Looks like we now have response options on the comments. I need to get with the program on my own site!
Standard errors would be useful here.
Great post! But I feel it could have been improved by a reference to the "frozen tundra of Lambeau Field" and the tune "What Shall We Do with a Drunken Sailor?" playing in the background.
Yes, this only fair way to analyze if the effect is real or not. The "sample" of games of domed vs. cold is not a random sample. The same teams (with similar personnel/coaching/management) have domes every year, and they will tend to face similar cold-weather teams. Also, if you have a tiny sample, you need to look at margin of victory as the result, not raw wins and losses. I came away from this article concluding nothing.
Again, you can compare a set of teams win% in cold weather to the same group's win% in warmer weather. You don't need a fancy regression to see what's clearly evident.
I'll walk you through it if you need me to.
Had to disable the respond feature on the comments because of a bug it's causing in IE.
It seems you could take a "WPA-flavored" approach to this. For each temperature bin, sum the GWP-model predictions of win percentage, and subtract the actual win fraction. Then fit the difference to a function of the temperature. This would allow you to use the playoff data without special exception-handling.
Alternatively, you could create four temperature-dependent coefficients (linear is likely sufficient) and add them into the GWP model the same way HFA is accounted for. You then determine the four functional forms by minimizing difference of the complete set of results, relative to the GWP model, by adjusting the functional parameters. (Each game would get two temperature-dependent factors, one for each team. For teams that both fall into the same category, they would cancel.)
"Clearly evident?" You make some pretty absurd assumptions about your data set. You assume:
1) There has been no correlation between a team's stadium type (outdoor/dome) and the team's quality.

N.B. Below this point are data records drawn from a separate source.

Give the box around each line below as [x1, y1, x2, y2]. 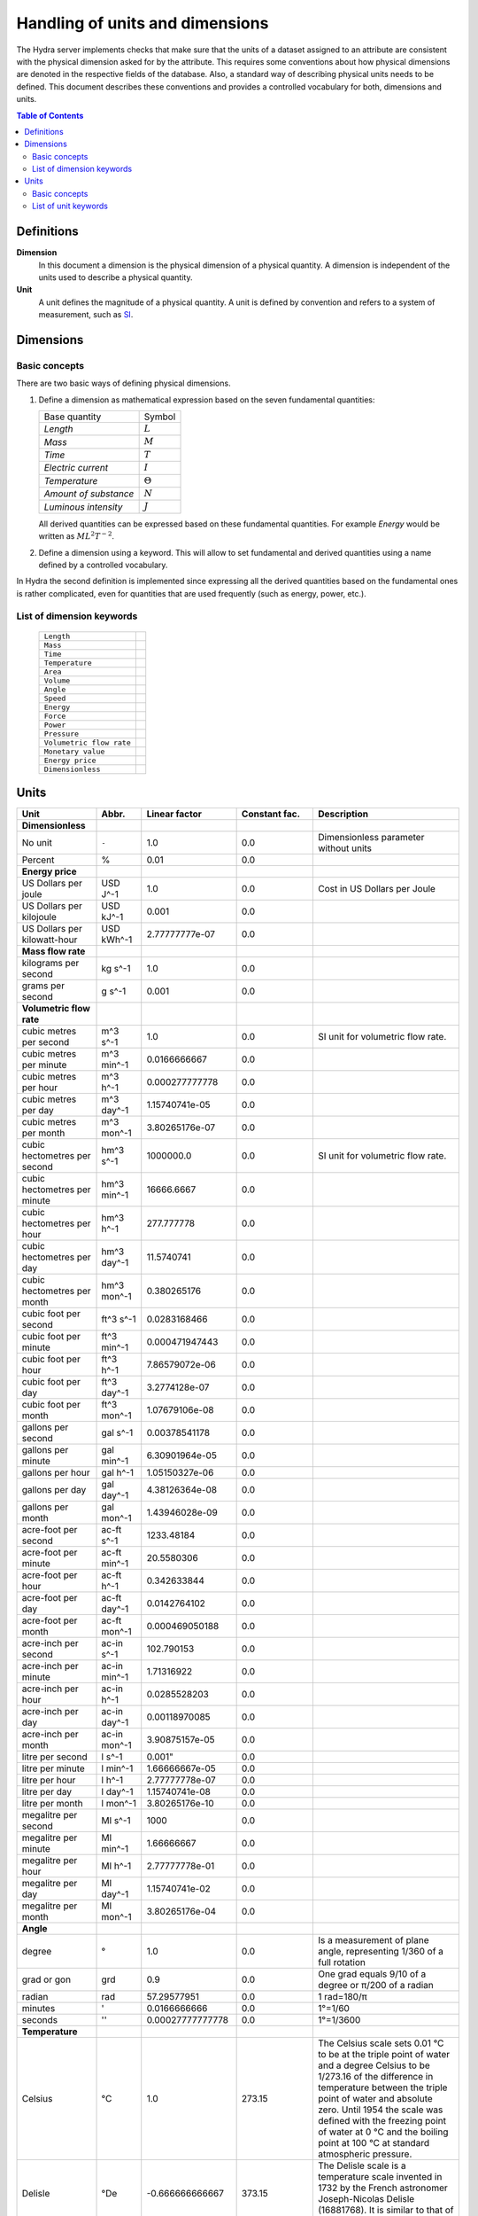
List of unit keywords [32, 200, 108, 212]
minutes [21, 2002, 56, 2015]
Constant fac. [241, 808, 301, 820]
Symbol [143, 410, 176, 423]
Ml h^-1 [101, 1860, 132, 1872]
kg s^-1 [101, 963, 131, 975]
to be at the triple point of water [318, 2048, 451, 2061]
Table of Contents [16, 110, 84, 121]
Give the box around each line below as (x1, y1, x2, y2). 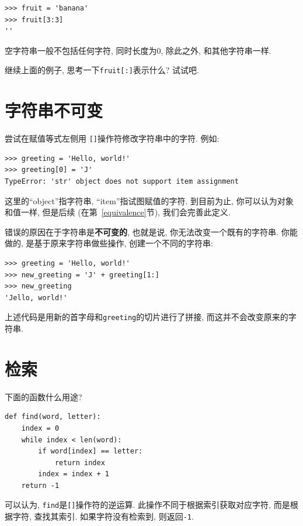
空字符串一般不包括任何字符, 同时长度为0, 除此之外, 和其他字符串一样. (5, 44, 271, 56)
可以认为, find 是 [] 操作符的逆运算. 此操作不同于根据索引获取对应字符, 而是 (5, 499, 290, 511)
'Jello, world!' (5, 293, 68, 302)
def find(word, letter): (5, 412, 101, 421)
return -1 (21, 481, 60, 490)
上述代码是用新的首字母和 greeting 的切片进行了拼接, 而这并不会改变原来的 (5, 311, 288, 323)
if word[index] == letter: (38, 447, 143, 456)
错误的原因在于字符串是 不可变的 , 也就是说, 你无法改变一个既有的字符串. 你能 (5, 225, 298, 238)

2) There has been no correlation between a team's status as a dome team and the quality of opponent it has faced.
3) There has been no correlation between a team's status as dome team and the team's avg. opponent HFA.
4) There is no correlation between similar home/road climate (warm team playing in warm road stadium), closer home/road geographic difference, and therefore a lower home field advantage. I.e., you are capturing some of the distance-traveled component of HFA by not controlling for it.

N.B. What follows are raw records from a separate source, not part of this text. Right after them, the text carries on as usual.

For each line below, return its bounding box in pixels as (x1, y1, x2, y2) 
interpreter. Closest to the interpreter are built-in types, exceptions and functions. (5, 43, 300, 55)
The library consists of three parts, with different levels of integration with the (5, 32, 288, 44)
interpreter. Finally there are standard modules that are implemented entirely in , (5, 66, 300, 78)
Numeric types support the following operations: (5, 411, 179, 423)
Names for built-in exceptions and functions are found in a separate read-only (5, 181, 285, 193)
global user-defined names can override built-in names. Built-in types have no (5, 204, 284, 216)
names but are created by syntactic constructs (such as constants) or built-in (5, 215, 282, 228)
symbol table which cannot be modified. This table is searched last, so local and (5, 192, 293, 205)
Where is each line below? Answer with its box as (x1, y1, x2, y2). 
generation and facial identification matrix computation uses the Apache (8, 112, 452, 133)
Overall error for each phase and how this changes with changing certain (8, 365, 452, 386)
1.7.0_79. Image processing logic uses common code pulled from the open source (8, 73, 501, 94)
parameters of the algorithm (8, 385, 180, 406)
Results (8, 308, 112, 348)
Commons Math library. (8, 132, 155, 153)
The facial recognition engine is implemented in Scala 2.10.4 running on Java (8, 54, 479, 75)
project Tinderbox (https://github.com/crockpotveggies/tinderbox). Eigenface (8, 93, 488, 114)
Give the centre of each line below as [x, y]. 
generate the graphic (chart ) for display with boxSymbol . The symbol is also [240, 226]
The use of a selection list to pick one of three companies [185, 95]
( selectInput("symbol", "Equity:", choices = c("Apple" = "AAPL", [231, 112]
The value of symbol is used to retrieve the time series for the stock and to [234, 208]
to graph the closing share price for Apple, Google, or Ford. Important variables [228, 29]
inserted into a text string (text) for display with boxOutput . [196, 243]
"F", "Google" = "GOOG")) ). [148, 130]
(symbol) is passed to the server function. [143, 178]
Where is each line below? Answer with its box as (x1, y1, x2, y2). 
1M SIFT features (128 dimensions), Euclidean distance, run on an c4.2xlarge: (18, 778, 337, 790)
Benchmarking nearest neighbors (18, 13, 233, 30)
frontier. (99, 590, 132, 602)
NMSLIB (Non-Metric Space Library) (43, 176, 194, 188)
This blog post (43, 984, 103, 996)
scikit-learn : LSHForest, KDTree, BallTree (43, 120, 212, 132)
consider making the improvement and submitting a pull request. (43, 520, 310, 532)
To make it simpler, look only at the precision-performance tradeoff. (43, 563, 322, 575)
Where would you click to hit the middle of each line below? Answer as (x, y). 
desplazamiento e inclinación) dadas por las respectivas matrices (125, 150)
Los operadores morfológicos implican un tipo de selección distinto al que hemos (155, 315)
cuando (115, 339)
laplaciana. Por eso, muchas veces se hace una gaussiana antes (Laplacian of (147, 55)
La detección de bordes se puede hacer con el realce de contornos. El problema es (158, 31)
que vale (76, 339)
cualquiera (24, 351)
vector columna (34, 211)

5) Raw win-loss record is sufficient to assess past performance over very small samples.
So when you simply measure the win-loss records of a member of Group A vs. a member of Group B, you are not really isolating anything. The results could be caused by differences in overall quality between groups A and B, unusually high/low non-weather-related HFA magnitudes within group B, and, most importantly, random variance. You need to take the time to measure actual underperformance as a function of temp. If you do that, you might be surprised at the results.
Do you have the ability to test for snow/rain as opposed to just temperature with your data set? There's an oft cited belief that snow depresses scoring - a belief which Belichick has said is unfounded, in that it slows down pass rushers.

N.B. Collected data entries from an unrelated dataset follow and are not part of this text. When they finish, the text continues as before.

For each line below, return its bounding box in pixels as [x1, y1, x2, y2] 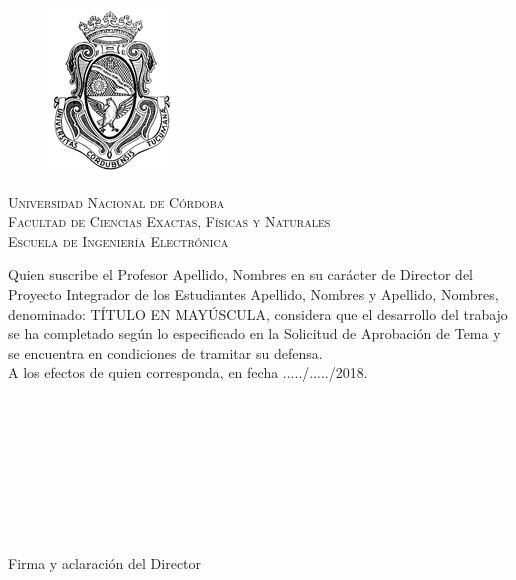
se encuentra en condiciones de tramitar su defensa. [8, 342, 323, 363]
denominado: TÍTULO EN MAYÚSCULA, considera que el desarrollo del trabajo [8, 303, 508, 324]
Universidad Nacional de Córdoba [8, 191, 225, 212]
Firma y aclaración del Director [8, 552, 202, 573]
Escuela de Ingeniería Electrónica [8, 230, 229, 251]
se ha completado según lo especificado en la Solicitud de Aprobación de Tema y [8, 323, 501, 344]
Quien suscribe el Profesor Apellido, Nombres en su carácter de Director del [8, 264, 474, 285]
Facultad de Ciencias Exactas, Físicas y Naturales [8, 211, 331, 232]
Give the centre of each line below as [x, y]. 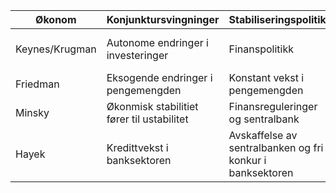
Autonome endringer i [157, 42]
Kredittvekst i [137, 147]
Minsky [32, 112]
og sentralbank [264, 119]
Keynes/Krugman [56, 49]
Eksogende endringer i [159, 77]
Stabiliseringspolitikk [280, 19]
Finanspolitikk [261, 49]
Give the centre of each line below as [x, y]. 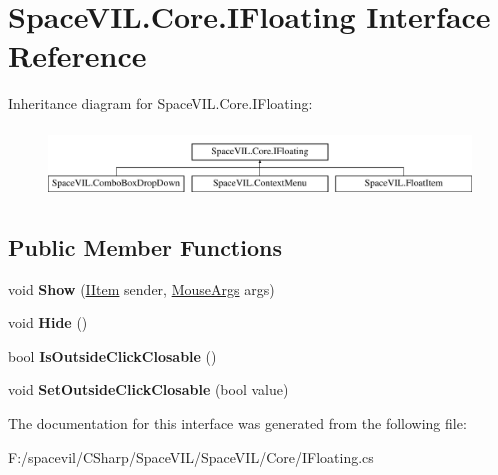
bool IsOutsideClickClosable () [112, 355]
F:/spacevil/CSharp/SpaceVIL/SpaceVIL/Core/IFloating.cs [191, 456]
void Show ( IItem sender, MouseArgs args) [141, 288]
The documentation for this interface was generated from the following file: [237, 422]
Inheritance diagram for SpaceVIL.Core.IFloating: [160, 103]
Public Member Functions [145, 246]
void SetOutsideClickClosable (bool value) [148, 389]
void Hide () [48, 322]
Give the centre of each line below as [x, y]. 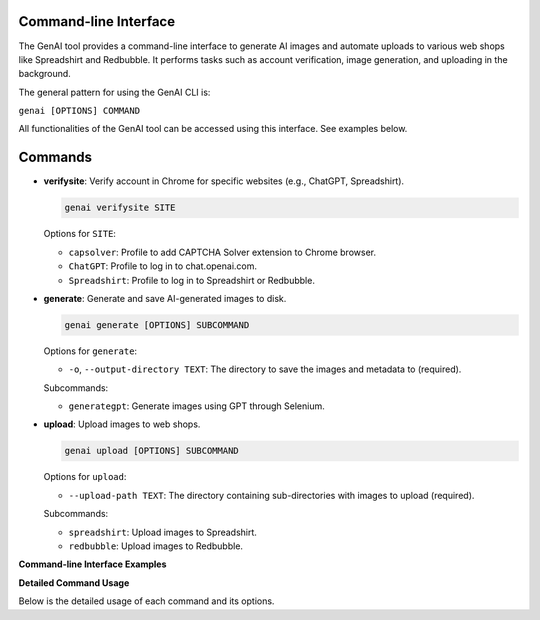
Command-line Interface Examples [92, 564]
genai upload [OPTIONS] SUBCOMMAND [151, 451]
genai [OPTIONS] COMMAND [79, 111]
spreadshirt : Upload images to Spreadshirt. [162, 532]
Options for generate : [90, 351]
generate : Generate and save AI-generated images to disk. [165, 298]
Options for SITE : [80, 234]
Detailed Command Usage [74, 582]
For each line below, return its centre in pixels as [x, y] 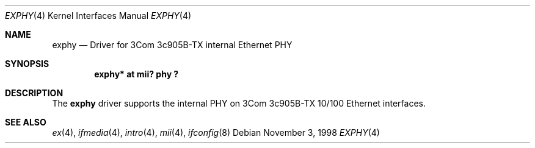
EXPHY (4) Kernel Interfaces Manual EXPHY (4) [98, 16]
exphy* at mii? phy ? [136, 74]
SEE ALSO [26, 122]
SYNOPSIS [27, 64]
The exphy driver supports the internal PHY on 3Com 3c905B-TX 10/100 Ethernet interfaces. [239, 103]
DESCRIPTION [34, 93]
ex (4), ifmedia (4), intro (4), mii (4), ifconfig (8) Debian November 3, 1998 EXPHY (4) [216, 132]
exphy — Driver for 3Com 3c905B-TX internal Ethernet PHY [172, 45]

The other request I have is that it'd be interesting to see more of a breakdown of the numbers. Does it affect yards per attempt? Yards per rush, etc...? Are completion percentages lower?
Looking at the blue line on the graph (and the lists of teams), cold-weather teams have been obviously superior to those in any other category. When teams are playing in a road game with a low gametime temperature, they are significantly more likely to be playing one of those cold-weather teams. There likely is some effect that colder temperatures have on dome and warm-weather teams, but it's not as extreme as the graphs makes it seem. It would be nice if we could see the difference in win expectancy for different groups of in different conditions with an adjustment made for the strength of the opposing team.
Have you done an analysis on the effect of Denver's elevation?